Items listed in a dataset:
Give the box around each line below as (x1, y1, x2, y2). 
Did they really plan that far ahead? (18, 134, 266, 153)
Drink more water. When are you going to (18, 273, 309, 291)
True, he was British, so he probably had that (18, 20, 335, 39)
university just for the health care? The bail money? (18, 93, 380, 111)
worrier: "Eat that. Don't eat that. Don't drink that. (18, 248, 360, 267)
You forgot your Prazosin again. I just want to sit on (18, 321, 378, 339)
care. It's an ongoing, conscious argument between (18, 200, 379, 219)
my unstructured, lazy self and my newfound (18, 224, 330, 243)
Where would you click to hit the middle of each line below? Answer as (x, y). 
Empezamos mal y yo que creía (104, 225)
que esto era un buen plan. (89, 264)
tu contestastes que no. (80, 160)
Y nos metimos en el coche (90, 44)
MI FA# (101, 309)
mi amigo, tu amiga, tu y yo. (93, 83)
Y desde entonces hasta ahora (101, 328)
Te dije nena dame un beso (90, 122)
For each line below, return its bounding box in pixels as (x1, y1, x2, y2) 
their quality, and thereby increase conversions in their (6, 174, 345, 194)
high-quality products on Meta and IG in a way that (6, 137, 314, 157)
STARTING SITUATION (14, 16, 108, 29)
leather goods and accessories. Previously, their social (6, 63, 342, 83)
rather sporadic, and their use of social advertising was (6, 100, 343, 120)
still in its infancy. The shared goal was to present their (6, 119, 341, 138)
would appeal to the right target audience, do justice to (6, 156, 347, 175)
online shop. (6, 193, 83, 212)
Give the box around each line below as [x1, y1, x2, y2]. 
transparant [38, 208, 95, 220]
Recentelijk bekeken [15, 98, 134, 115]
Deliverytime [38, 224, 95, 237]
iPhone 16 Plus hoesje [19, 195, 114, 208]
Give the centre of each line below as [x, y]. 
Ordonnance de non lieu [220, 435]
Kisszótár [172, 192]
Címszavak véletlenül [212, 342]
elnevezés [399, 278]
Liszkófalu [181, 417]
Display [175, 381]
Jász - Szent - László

Exercise brief – Could you set down each entry above word for word?

Response for this exercise –
Give the box around each line below as (x1, y1, x2, y2). 
Did they really plan that far ahead? (18, 134, 266, 153)
Drink more water. When are you going to (18, 273, 309, 291)
True, he was British, so he probably had that (18, 20, 335, 39)
university just for the health care? The bail money? (18, 93, 380, 111)
worrier: "Eat that. Don't eat that. Don't drink that. (18, 248, 360, 267)
You forgot your Prazosin again. I just want to sit on (18, 321, 378, 339)
care. It's an ongoing, conscious argument between (18, 200, 379, 219)
my unstructured, lazy self and my newfound (18, 224, 330, 243)
Where would you click to hit the middle of each line below? Answer as (x, y). 
Empezamos mal y yo que creía (104, 225)
que esto era un buen plan. (89, 264)
tu contestastes que no. (80, 160)
Y nos metimos en el coche (90, 44)
MI FA# (101, 309)
mi amigo, tu amiga, tu y yo. (93, 83)
Y desde entonces hasta ahora (101, 328)
Te dije nena dame un beso (90, 122)
For each line below, return its bounding box in pixels as (x1, y1, x2, y2) 
their quality, and thereby increase conversions in their (6, 174, 345, 194)
high-quality products on Meta and IG in a way that (6, 137, 314, 157)
STARTING SITUATION (14, 16, 108, 29)
leather goods and accessories. Previously, their social (6, 63, 342, 83)
rather sporadic, and their use of social advertising was (6, 100, 343, 120)
still in its infancy. The shared goal was to present their (6, 119, 341, 138)
would appeal to the right target audience, do justice to (6, 156, 347, 175)
online shop. (6, 193, 83, 212)
Give the box around each line below as [x1, y1, x2, y2]. 
transparant [38, 208, 95, 220]
Recentelijk bekeken [15, 98, 134, 115]
Deliverytime [38, 224, 95, 237]
iPhone 16 Plus hoesje [19, 195, 114, 208]
Give the centre of each line below as [x, y]. 
Ordonnance de non lieu [220, 435]
Kisszótár [172, 192]
Címszavak véletlenül [212, 342]
elnevezés [399, 278]
Liszkófalu [181, 417]
Display [175, 381]
Jász - Szent - László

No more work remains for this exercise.